Her father growled low in his throat. “But I am a mere country squire, Elizabeth. Doubtless I am holding the girl back.”

“Never say so, Papa.” Davida leaned forward and took her father’s hands. “You are a hero and a fine gentleman. The patronesses are terrible snobs. Everyone says so. And if they don’t want to know you, I don’t want to know them!”

Her father’s eyes looked suspiciously moist as he patted her cheeks. “And you are a minx. But a pretty one. That shade of blue suits you.”

“I’m so glad you were wearing your prettiest walking dress when you encountered Lord Pelham.” Suddenly an alarmed look suffused her mother’s countenance. “But you can’t wear the same dress for the most important carriage ride of your life!”

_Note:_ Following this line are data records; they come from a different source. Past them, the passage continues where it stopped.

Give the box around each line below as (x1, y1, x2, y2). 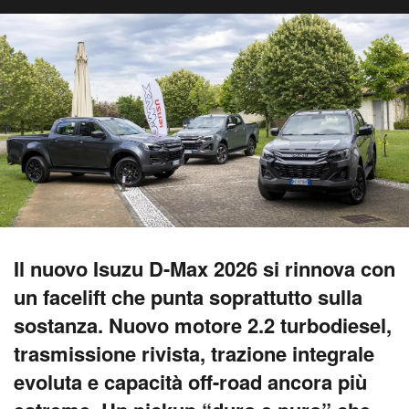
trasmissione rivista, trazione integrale (14, 339, 374, 369)
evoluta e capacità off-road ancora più (14, 367, 367, 397)
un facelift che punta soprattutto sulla (14, 282, 362, 312)
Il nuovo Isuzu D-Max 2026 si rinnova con (14, 254, 395, 284)
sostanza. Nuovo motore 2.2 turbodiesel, (14, 310, 392, 341)

Not for the first time since coming to London, Davida felt a sense of panic arising within her. The season might seem like fun and frivolity to many, but to a young girl who must select a husband, these few weeks were of utmost importance, and great seriousness of purpose necessarily underlay her many social activities.

She took herself firmly in hand. She had no wish to disappoint her parents, nor to lock herself into a miserable marriage, so she must keep her wits about her.

“I had thought to wear the yellow carriage dress, Mother.”

“We must go upstairs at once and survey your wardrobe.” Taking her willing daughter’s hand, Lady Elizabeth led the girl from the room as they pondered exactly how Davida should dress for this most significant occasion.